Arthur Healey insists it's no big deal.

"I figured I could take one day a week to make it a little easier for someone else," he said. "It's not a big thing."

Not everyone shares that opinion.

The Utah Bankers Association recently gave the Healeys its Heart of the Community Award for their volunteer efforts to help low-income and homeless people. Bankers in Utah last year gave more than $175 million in charitable contributions and their employees donated more than 110,000 hours of community service.

"The Healeys have washed over a quarter of a million dishes as service to our community," said Howard Headlee, president of the UBA.

"We have found through years of experience that somewhere between the best efforts of our institutions and the real, human needs that exist in every community, you will find unmet needs or gaps in services," Headlee said.

"Therefore, every community needs committed and caring individuals that will step up and put these unmet needs on their shoulders and fill the gaps," he said.

"When that happens, miracles happen."

Arthur and Laurie Healey, Salt Lake City natives, both point to their parents as the inspiration for their extensive volunteer efforts.

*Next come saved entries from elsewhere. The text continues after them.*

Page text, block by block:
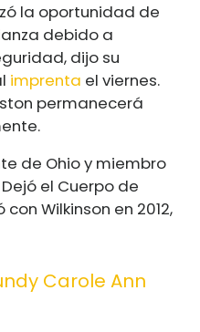
la oportunidad de
debido a
dijo su
imprenta el viernes.
permanecerá
de Ohio y miembro
Dejó el Cuerpo de
Wilkinson en 2012,
Carole Ann

Arthur said his folks, Russell and Adelaide, took him to help at church-sponsored events from the time he was little. "Whenever we had a church activity I always thought cleaning up afterwards was part of the activity. It was just a part of life to help other people."

Laurie's parents, Larry and Elaine Maxwell, did the same for their daughter. Laurie grew up assisting her dad, the former head basketball coach at Highland High School, with scoreboards and keeping statistics, as well as being active in church.

That philosophy has carried over into their own family, and the Healeys have tried to instill the volunteer spirit in their four children, DeLacy, 23, Tracy, 21, Arthur Jr., 19, and Douglas, 15.

Over the years, Laurie has coached soccer and Little League, has been been active in the Daughters of the Utah Pioneers, served as PTA president and sings in a women's choir that visits local nursing homes.

Arthur has been an assistant Scoutmaster and, as a police officer, has volunteered to teach "police interaction" in driver's education classes at Skyline High School.

As a couple, the Healeys have volunteered to help the announcer at Skyline football games, helped as stage managers for church plays, worked with the Jaycees on the East Millcreek parade and breakfast, helped with food drives and coordinated a large neighborhood party.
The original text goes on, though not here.